G4382 — προσωποληψία — prosōpolēpsia — pros-o-pol-ape-see’-ah
From G4381; partiality, that is, favoritism: – respect of persons.
God does not “respect persons” in terms of favoritism. Not respect in the sense of headship or authority.
Matthew 21:33 “Listen to another parable. There was a [i]landowner who planted a vineyard and put a wall around it and dug a wine press in it, and built a tower, and rented it out to [j]vine-growers and went on a journey. 34 When the [k]harvest time approached, he sent his slaves to the vine-growers to receive his produce. 35 The vine-growers took his slaves and beat one, and killed another, and stoned a third. 36 Again he sent another group of slaves larger than the first; and they did the same thing to them. 37 But afterward he sent his son to them, saying, ‘They will respect (entrepō) my son.’ 38 But when the vine-growers saw the son, they said among themselves, ‘This is the heir; come, let us kill him and seize his inheritance.’ 39 They took him, and threw him out of the vineyard and killed him.
Titus 2:8 sound in speech which is beyond reproach, so that the opponent will be put to shame (entrepō), having nothing bad to say about us.
Hebrews 12:9 Furthermore we have had fathers of our flesh which corrected us, and we gave them reverence (entrepō): shall we not much rather be in subjection unto the Father of spirits, and live?
G1788 — ἐντρέπω — entrepō — en-trep’-o
From G1722 and the base of G5157; to invert, that is, (figuratively and reflexively) in a good sense, to respect; or in a bad one, to confound: – regard, (give) reverence, shame.
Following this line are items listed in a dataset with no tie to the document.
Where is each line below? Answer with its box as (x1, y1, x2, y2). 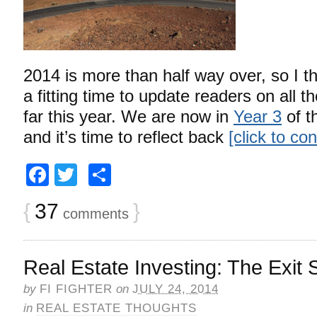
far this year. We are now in (23, 107, 234, 126)
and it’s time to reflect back (23, 127, 229, 146)
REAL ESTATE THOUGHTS (36, 301, 197, 315)
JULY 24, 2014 (132, 282, 219, 296)
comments (59, 205, 129, 221)
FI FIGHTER (40, 282, 113, 296)
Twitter (77, 161, 144, 188)
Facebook (49, 161, 149, 188)

I including the Hebrews passage given that the author of Hebrews is an excellent orator and uses words clearly and concisely. Entrepō is an interesting word in the sense that it’s primarily used to show a contrast in behavior. As you can see above, it is used in both terms of authority, between generations, and between peers. It’s not a unversal based respect in terms of the one that exists with headship and authority.
Why I don’t respect women
It’s common for many feminist women to demand respect. Such women demand respect because they are disabused with the notion that they want equality. As we all know, there is no such thing as equality.
Respect in the Biblical sense is never between peers. It is always between a headship or authority figure and the one submissive to the headship or authority figure. It is given specifically only by the one in submission.
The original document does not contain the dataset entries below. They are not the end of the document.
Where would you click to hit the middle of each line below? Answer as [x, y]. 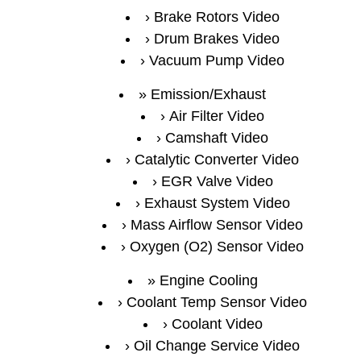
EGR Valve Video [217, 181]
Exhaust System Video [217, 203]
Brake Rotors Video [217, 17]
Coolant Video [217, 324]
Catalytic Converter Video [217, 160]
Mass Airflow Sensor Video [217, 225]
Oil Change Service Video [217, 346]
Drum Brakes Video [217, 39]

We can see how this plays out in relationships. If a husband begins to respect his wife instead of love her, he starts to question his own decision making and he will start to cater to his wife. He will inevitably base his decisions off of her input and her feelings. Thus, the husband starts to live in respect, reverence, and fear of the wife. This creates an inverse to the relationship such that the woman becomes the husband and the man becomes the wife. The woman is throw into the position of loving her husband and the man is thrown into the position of respecting his wife. This is unScriptural and it makes the vast majority of couples extremely unhappy.
However, what we forget is that we see the same notion play out between a woman and her beta orbiters and white knights. The beta orbiters and white knights respect the woman they are after. Thus, they cater to her needs and feelings. They wonder why the woman will throw all they’ve done for her away in an instant when she meets a man who does not respect her. The answer by now should be quite obvious. Men should not respect women in general.
There two exceptions to this:
- Parents — we honor (timao) and respect (phobeo) our parents because they have been endowed by God with such authority. This is why we as men should respect our mothers.
- However, as we become of age our parents do not have authority over us anymore which means we do not endow them with respect, but we still honor them because they are our parents. This is difficult for most to understand. For those of age, it’s easy to disregard our parents advice often brutally because we are responsible for ourselves, but we still need to honor them as it is God’s command with a promise that does not expire.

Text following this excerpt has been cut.